+++ Records for the exercise

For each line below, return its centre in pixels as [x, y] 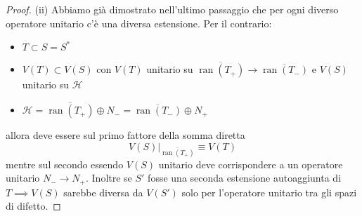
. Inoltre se [109, 178]
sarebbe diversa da [103, 192]
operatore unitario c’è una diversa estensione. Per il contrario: [139, 23]
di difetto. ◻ [33, 206]
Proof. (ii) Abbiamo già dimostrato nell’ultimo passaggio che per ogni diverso [172, 9]
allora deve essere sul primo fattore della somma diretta [125, 135]
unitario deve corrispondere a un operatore [251, 164]
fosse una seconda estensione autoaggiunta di [245, 178]
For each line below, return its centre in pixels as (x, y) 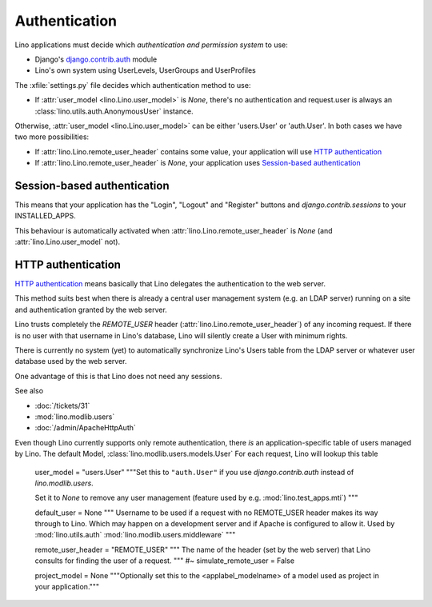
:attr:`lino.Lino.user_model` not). (67, 242)
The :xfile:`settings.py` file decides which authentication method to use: (133, 85)
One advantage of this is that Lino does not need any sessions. (118, 376)
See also (29, 391)
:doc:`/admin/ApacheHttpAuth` (85, 428)
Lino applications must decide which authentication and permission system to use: (151, 45)
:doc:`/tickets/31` (62, 405)
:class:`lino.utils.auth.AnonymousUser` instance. (114, 111)
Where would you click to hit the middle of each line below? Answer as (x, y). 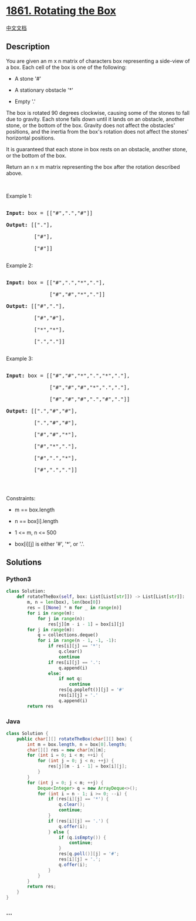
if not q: (70, 679)
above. (14, 173)
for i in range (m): (51, 613)
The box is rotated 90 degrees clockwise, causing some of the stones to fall (98, 112)
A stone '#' (28, 78)
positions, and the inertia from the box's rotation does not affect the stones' (97, 131)
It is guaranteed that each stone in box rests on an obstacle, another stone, (97, 149)
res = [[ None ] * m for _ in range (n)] (75, 608)
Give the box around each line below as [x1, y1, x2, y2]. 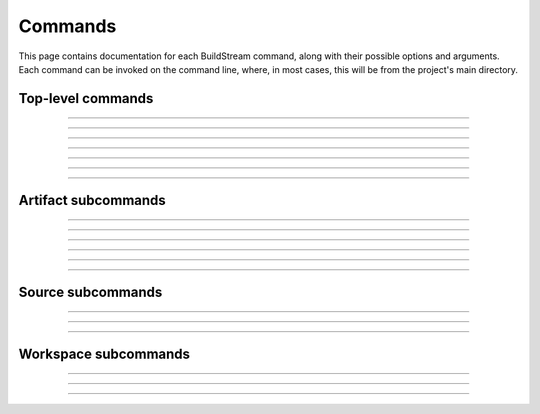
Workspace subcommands [18, 345, 190, 362]
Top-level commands [18, 90, 154, 107]
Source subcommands [18, 283, 163, 300]
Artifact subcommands [18, 191, 167, 209]
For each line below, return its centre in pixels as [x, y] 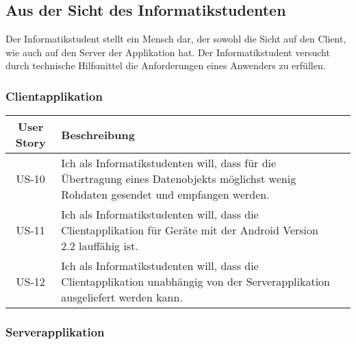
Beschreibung [98, 134]
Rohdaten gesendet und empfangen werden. [165, 195]
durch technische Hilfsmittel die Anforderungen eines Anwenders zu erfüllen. [166, 65]
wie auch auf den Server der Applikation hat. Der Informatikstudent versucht [168, 52]
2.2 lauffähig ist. [100, 246]
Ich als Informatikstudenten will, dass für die [169, 163]
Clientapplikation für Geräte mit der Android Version [190, 230]
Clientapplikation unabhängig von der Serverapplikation [196, 282]
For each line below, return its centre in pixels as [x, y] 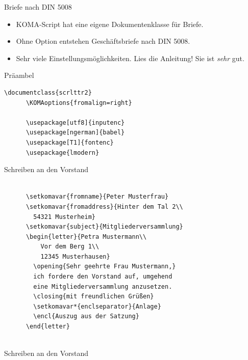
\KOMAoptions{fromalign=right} [79, 103]
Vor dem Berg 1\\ [70, 247]
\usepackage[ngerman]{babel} [75, 133]
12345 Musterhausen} [75, 256]
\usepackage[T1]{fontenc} [70, 142]
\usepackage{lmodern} [63, 153]
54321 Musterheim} [64, 217]
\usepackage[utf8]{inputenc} [75, 122]
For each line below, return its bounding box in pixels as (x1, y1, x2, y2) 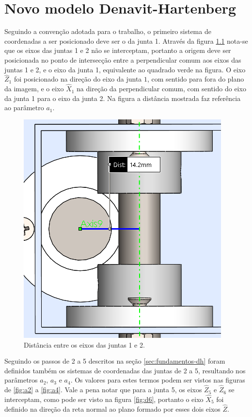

++++++

Problem description: Copy only these lines from the records above, exactly: the one with "allora deve essere", the one with "The box is rotated", and those between. Skip the pictures.

Result:
allora deve essere sul primo fattore della somma diretta [125, 135]
unitario deve corrispondere a un operatore [251, 164]
fosse una seconda estensione autoaggiunta di [245, 178]
For each line below, return its centre in pixels as (x, y) 
:attr:`lino.Lino.user_model` not). (67, 242)
The :xfile:`settings.py` file decides which authentication method to use: (133, 85)
One advantage of this is that Lino does not need any sessions. (118, 376)
See also (29, 391)
:doc:`/admin/ApacheHttpAuth` (85, 428)
Lino applications must decide which authentication and permission system to use: (151, 45)
:doc:`/tickets/31` (62, 405)
:class:`lino.utils.auth.AnonymousUser` instance. (114, 111)
Where would you click to hit the middle of each line below? Answer as (x, y). 
if not q: (70, 679)
above. (14, 173)
for i in range (m): (51, 613)
The box is rotated 90 degrees clockwise, causing some of the stones to fall (98, 112)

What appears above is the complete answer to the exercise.